UPDATED 2:45 p.m. ET: The Department of Health and Human Services announced the Nondiscrimination in Health Programs and Activities rule on Friday. It prohibits Obamacare providers from discriminating against transgender patients and requires them to provide medical services to them.

“A central goal of the Affordable Care Act is to help all Americans access quality, affordable health care. Today’s announcement is a key step toward realizing equity within our health care system and reaffirms this Administration’s commitment to giving every American access to the health care they deserve,” Secretary of Health and Human Services Sylvia M. Burwell said in a statement.

UPDATED 9:14 a.m. ET: The U.S. Department of Justice and Department of Education released a letter Friday morning that urges schools to accommodate transgender students. It tells schools to treat students based on their self-described gender identities, not what's on their birth certificates. The department also says that schools receiving federal funding aren't allowed to discriminate on the basis of sex, which includes transgender status.

DOJ and @usedgov Release Joint Guidance to Help Schools Ensure the Civil Rights of Transgender Students https://t.co/O3R2SmHCV5

— Justice Department (@TheJusticeDept) May 13, 2016

The White House is set to issue a letter Friday morning that asks public schools across the United States to let students use their bathrooms of choice, according to The New York Times. The pending announcement is a response to North Carolina's controverisal "bathroom bill," which prohibits people from using bathrooms that don't match the sex on their birth certificates. Similar bills are reportedly being considered in other states. 

U.S. President Barack Obama reportedly issued the directive in the form of a letter that will be sent to the country's school districts. A directive is not legally binding, but it suggests the government could sue or withhold funding from schools that fail to follow it. 

“A school may not require transgender students to use facilities inconsistent with their gender identity or to use individual-user facilities when other students are not required to do so,” the letter, which was obtained by The New York Times, says. “As is consistently recognized in civil rights cases, the desire to accommodate others’ discomfort cannot justify a policy that singles out and disadvantages a particular class of students.”

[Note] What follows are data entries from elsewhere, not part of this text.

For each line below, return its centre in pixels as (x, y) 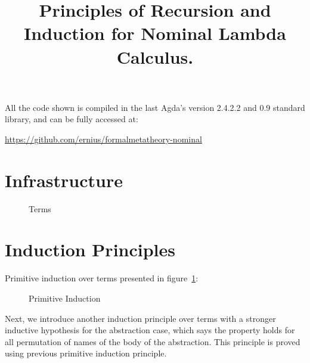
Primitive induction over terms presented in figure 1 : (102, 278)
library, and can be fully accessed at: (72, 119)
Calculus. (155, 56)
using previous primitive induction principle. (86, 353)
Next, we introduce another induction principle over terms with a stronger (140, 318)
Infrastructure (64, 180)
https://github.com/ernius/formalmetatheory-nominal (103, 139)
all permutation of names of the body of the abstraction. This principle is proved (153, 341)
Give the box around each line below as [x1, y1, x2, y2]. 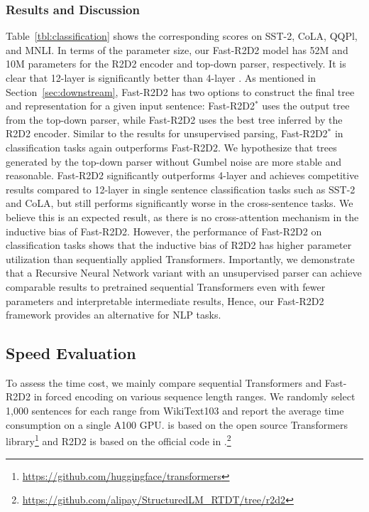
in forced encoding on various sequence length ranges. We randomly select [33, 389, 356, 404]
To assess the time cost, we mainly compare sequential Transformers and [6, 375, 322, 390]
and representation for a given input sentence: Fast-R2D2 [6, 98, 255, 113]
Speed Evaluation [6, 342, 136, 364]
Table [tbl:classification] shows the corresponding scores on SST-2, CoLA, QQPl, [6, 28, 358, 43]
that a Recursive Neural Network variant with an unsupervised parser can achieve [6, 265, 362, 280]
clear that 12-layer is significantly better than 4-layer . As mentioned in [6, 70, 316, 85]
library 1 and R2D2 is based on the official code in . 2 [6, 432, 231, 448]
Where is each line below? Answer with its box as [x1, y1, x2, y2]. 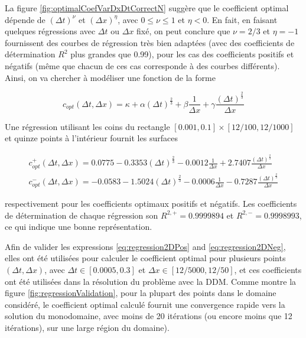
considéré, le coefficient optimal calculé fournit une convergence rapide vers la [5, 298, 285, 310]
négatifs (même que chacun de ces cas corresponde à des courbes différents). [5, 59, 280, 71]
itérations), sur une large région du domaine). [5, 321, 170, 333]
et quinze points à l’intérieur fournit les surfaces [5, 132, 178, 144]
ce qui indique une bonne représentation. [5, 220, 152, 233]
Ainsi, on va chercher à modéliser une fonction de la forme [5, 71, 216, 83]
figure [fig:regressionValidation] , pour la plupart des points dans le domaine [5, 287, 276, 299]
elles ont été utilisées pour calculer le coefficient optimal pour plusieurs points [5, 252, 286, 264]
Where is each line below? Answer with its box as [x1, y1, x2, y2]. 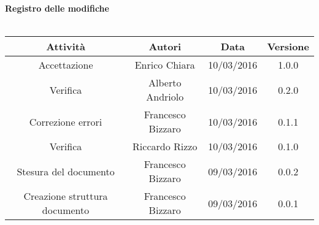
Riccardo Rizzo [133, 139, 198, 154]
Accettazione [38, 58, 93, 72]
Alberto [148, 75, 182, 90]
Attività [46, 39, 85, 54]
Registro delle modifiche [5, 2, 109, 14]
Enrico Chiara [134, 58, 195, 72]
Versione [267, 39, 309, 54]
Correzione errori [29, 114, 102, 129]
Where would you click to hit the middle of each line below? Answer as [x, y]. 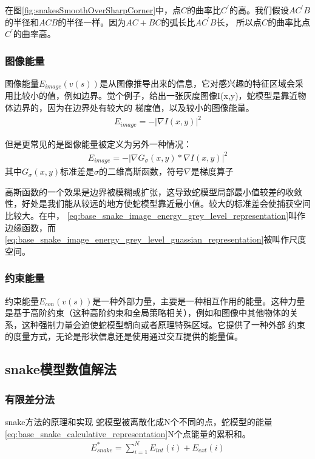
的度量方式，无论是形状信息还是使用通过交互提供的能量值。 [124, 336]
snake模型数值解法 [61, 369]
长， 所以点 [239, 22]
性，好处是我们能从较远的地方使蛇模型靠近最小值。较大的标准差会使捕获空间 [158, 203]
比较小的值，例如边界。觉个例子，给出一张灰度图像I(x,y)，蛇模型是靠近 [155, 95]
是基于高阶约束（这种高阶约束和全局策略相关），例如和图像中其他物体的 [147, 313]
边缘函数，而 [30, 227]
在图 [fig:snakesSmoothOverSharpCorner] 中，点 [93, 10]
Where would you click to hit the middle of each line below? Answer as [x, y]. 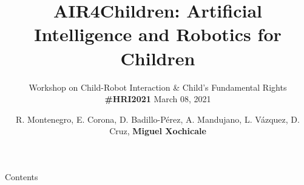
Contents [22, 176]
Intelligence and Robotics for [158, 34]
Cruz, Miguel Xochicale [158, 131]
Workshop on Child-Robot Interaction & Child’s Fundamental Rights [158, 87]
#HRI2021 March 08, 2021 [158, 99]
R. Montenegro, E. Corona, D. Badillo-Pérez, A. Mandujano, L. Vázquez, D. [158, 119]
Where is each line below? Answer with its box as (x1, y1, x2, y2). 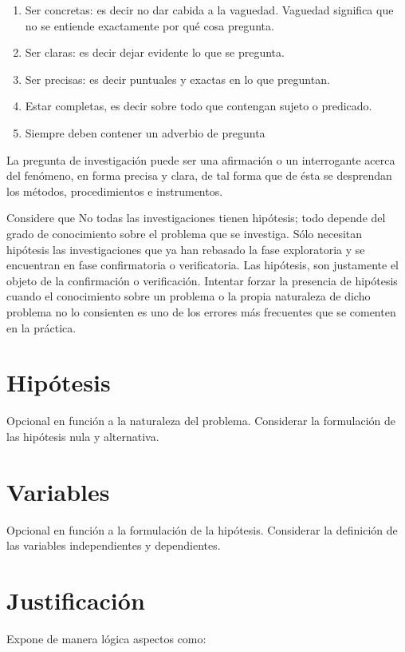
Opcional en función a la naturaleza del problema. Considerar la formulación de (6, 412, 395, 429)
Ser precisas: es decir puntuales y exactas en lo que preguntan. (25, 70, 330, 87)
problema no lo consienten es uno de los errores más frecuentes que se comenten (6, 303, 396, 320)
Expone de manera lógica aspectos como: (6, 630, 206, 646)
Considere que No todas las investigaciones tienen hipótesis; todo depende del (6, 209, 386, 226)
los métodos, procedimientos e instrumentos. (6, 182, 223, 199)
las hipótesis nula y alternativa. (6, 427, 159, 444)
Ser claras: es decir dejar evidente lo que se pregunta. (25, 44, 285, 61)
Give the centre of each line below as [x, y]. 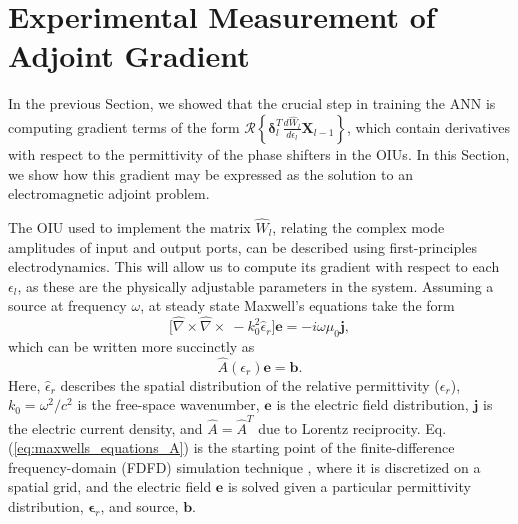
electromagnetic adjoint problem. [109, 193]
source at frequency [67, 305]
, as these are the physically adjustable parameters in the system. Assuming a [255, 285]
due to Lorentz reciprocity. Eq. [352, 427]
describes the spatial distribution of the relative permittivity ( [250, 384]
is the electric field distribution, [372, 404]
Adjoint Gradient [129, 55]
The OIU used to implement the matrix [129, 226]
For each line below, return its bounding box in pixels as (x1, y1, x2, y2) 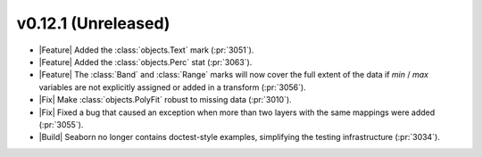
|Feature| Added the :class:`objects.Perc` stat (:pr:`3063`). (38, 56, 253, 67)
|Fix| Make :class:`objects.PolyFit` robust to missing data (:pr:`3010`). (38, 95, 292, 105)
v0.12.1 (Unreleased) (16, 13, 170, 33)
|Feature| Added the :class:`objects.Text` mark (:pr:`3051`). (38, 45, 254, 55)
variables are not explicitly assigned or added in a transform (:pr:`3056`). (38, 81, 307, 93)
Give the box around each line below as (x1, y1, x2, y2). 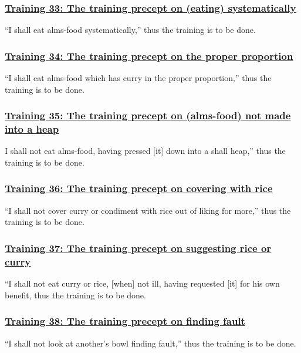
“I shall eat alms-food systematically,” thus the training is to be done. (5, 23, 256, 36)
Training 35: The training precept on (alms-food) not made (5, 108, 291, 123)
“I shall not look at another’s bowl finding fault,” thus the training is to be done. (5, 337, 296, 349)
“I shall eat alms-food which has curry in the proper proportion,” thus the (5, 72, 272, 84)
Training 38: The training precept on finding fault (5, 314, 245, 328)
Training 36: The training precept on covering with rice (5, 181, 273, 196)
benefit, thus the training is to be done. (5, 288, 146, 301)
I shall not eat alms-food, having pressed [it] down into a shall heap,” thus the (5, 144, 286, 157)
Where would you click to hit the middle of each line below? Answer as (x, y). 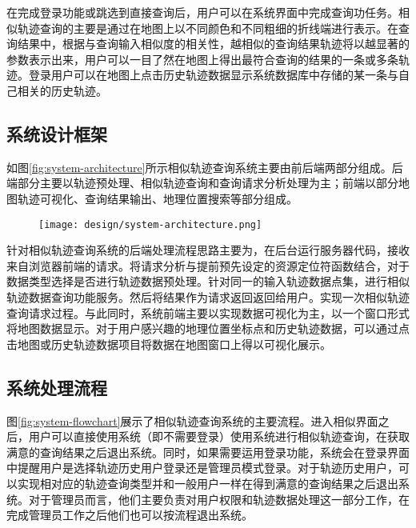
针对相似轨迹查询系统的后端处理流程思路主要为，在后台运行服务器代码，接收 (208, 250)
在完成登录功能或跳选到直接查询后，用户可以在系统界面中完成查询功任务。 (202, 12)
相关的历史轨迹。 (62, 90)
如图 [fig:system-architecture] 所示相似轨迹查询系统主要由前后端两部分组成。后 (205, 167)
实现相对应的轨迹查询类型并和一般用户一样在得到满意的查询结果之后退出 (208, 483)
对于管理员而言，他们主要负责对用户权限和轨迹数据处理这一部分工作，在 (219, 499)
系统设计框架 (57, 133)
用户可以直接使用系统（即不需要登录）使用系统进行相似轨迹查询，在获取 (219, 436)
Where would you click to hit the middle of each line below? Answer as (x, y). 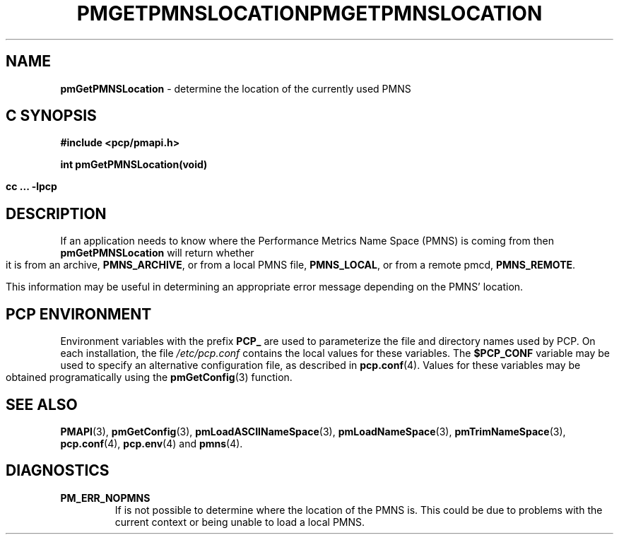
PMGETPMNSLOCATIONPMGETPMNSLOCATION (309, 13)
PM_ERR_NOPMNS (105, 498)
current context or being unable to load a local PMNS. (240, 522)
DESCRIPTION (56, 213)
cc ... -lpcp (31, 187)
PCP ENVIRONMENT (79, 314)
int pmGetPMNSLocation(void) (134, 165)
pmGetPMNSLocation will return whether (157, 253)
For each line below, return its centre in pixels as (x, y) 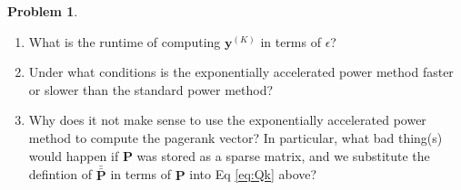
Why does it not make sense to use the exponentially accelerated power (227, 120)
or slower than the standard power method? (151, 89)
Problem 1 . (43, 11)
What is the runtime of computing (125, 41)
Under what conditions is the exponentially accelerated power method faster (241, 72)
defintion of (60, 174)
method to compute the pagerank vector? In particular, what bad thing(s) (236, 137)
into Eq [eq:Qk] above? (253, 174)
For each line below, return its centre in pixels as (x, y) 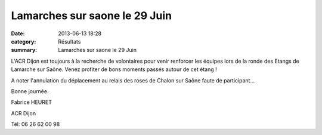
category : (24, 41)
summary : (24, 50)
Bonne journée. (30, 91)
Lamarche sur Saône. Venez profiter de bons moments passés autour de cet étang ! (114, 69)
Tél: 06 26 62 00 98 (35, 124)
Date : (18, 33)
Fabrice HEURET (31, 102)
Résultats (69, 41)
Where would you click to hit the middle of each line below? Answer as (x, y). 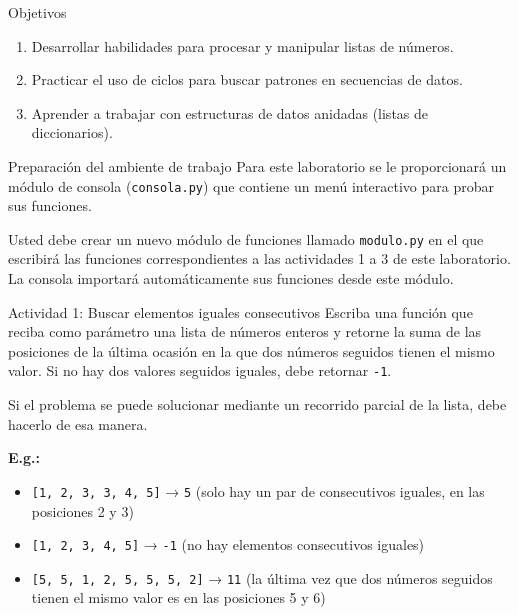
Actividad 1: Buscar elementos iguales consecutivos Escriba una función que (240, 311)
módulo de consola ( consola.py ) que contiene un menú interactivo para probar (251, 185)
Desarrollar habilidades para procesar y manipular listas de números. (242, 45)
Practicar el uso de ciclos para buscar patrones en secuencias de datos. (247, 79)
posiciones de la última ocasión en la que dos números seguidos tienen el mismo (251, 350)
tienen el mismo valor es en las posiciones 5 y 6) (178, 597)
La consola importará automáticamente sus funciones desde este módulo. (231, 278)
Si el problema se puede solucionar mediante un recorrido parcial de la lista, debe (257, 404)
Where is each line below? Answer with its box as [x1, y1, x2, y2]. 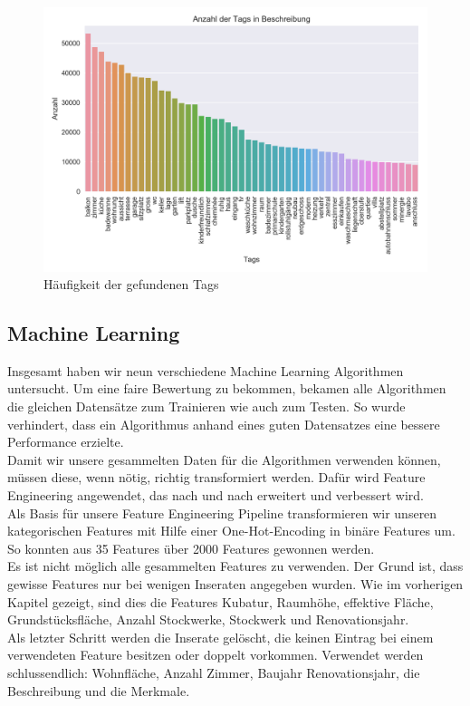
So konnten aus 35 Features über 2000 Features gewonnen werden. [7, 538, 375, 557]
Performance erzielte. [7, 432, 124, 451]
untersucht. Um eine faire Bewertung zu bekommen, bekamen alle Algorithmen [7, 379, 446, 398]
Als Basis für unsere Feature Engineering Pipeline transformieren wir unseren [7, 503, 437, 522]
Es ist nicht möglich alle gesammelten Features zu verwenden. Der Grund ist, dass [7, 556, 464, 575]
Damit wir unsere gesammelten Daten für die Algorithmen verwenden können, [7, 450, 441, 469]
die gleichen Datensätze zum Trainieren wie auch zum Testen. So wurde [7, 397, 406, 416]
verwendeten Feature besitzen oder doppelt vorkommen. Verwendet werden [7, 645, 424, 664]
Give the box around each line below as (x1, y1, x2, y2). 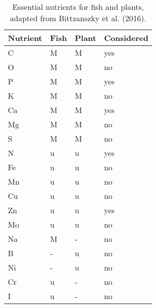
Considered (104, 32, 149, 43)
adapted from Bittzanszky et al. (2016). (10, 12, 147, 24)
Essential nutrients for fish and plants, (12, 1, 144, 12)
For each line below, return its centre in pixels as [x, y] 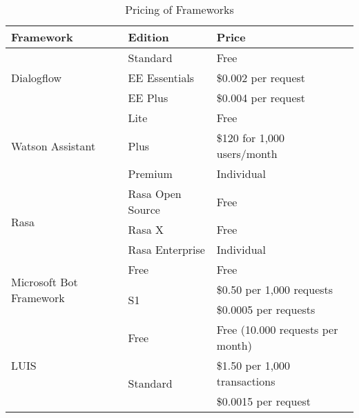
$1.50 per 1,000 [253, 365]
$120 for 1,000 [251, 138]
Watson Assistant [54, 146]
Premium [150, 173]
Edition [148, 37]
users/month [247, 153]
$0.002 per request [261, 78]
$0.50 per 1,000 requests [275, 289]
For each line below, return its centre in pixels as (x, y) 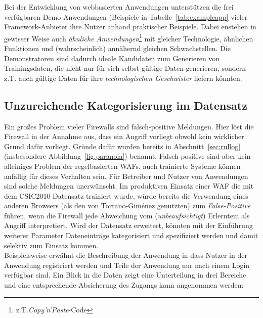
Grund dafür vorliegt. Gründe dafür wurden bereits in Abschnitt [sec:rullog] (122, 146)
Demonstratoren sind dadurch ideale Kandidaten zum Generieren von (112, 58)
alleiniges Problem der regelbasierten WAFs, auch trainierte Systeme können (122, 166)
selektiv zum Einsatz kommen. (51, 245)
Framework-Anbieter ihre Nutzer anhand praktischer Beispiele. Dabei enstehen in (130, 27)
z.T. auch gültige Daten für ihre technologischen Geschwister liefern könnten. (123, 78)
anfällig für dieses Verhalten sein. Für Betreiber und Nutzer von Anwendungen (126, 176)
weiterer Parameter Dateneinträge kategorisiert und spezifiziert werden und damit (131, 235)
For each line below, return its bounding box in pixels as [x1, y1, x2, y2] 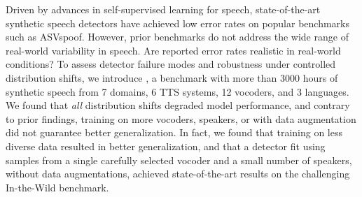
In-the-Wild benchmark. [6, 180, 109, 194]
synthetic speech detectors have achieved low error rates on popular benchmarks [6, 15, 350, 30]
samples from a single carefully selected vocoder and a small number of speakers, [6, 152, 352, 167]
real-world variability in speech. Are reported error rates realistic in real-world [6, 43, 341, 57]
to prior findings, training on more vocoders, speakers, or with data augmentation [6, 111, 356, 126]
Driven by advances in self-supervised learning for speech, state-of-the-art [6, 2, 321, 16]
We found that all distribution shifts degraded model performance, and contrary [6, 98, 350, 112]
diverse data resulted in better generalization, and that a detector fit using [6, 138, 326, 153]
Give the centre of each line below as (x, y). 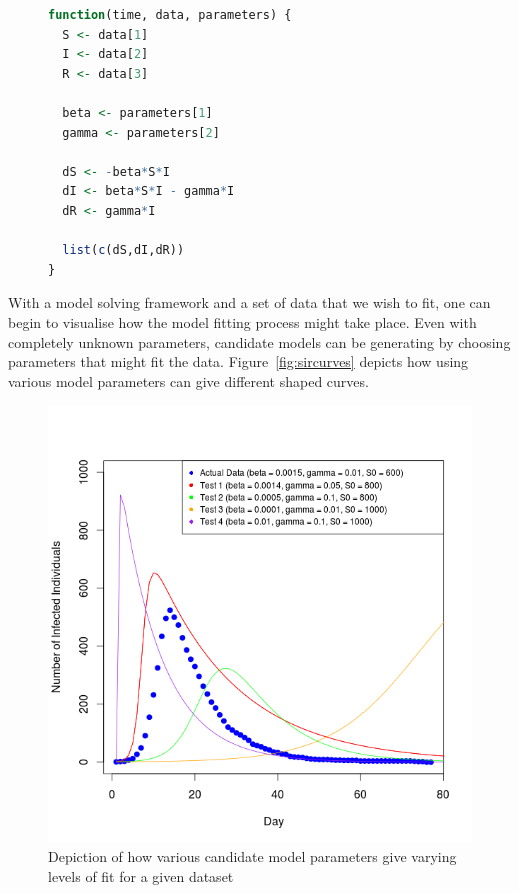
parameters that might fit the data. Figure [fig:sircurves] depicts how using (238, 361)
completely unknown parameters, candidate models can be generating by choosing (259, 341)
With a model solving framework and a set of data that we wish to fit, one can (249, 302)
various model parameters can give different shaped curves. (188, 380)
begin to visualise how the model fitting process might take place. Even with (242, 321)
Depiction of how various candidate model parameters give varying (252, 856)
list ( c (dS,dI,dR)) (123, 250)
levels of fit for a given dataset (141, 875)
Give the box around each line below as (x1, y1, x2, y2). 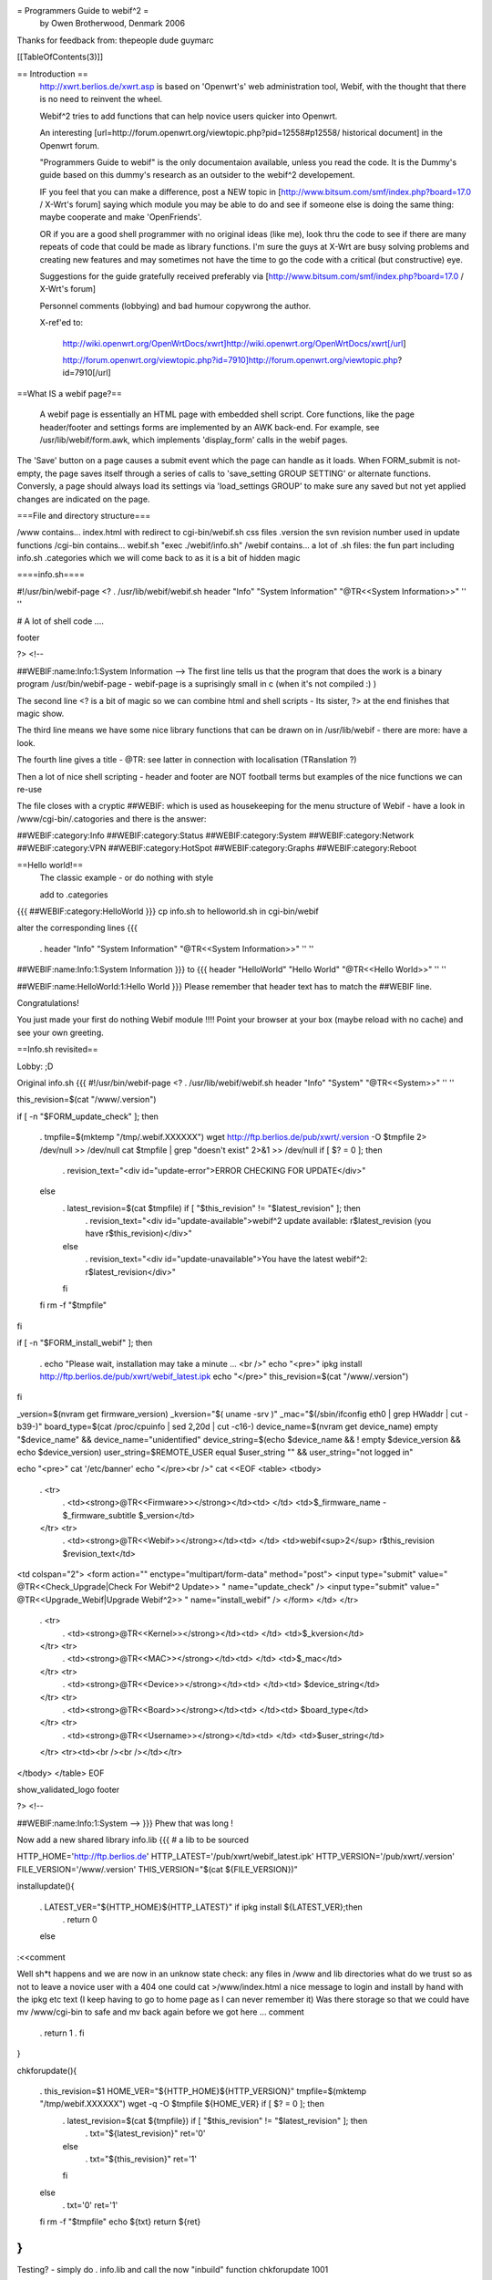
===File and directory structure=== (16, 510, 151, 521)
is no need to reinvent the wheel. (39, 94, 163, 105)
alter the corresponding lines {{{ (16, 922, 138, 934)
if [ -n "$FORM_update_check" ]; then (16, 1111, 159, 1122)
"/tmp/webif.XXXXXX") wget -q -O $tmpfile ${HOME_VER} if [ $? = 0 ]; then (39, 2099, 325, 2109)
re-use (16, 783, 43, 794)
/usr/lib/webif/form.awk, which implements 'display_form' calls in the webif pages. (39, 434, 348, 445)
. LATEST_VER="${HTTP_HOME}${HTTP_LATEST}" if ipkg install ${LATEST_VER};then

“No student should ever have to go through the experience of feeling unwelcome at school or on a college campus,” John B. King Jr., secretary of the Department of Education, told The New York Times. “We must ensure that our young people know that whoever they are or wherever they come from, they have the opportunity to get a great education in an environment free from discrimination, harassment, and violence.”

This news comes less than two weeks after Vanita Gupta,  head of the Justice Department’s Civil Rights Division, sent a letter to North Carolina Gov. Pat McCrory; it asked North Carolina's government to "not comply with or implement HB2.”

John B. King, Jr. and Vanita Gupta did not immediately return Complex's request for comment.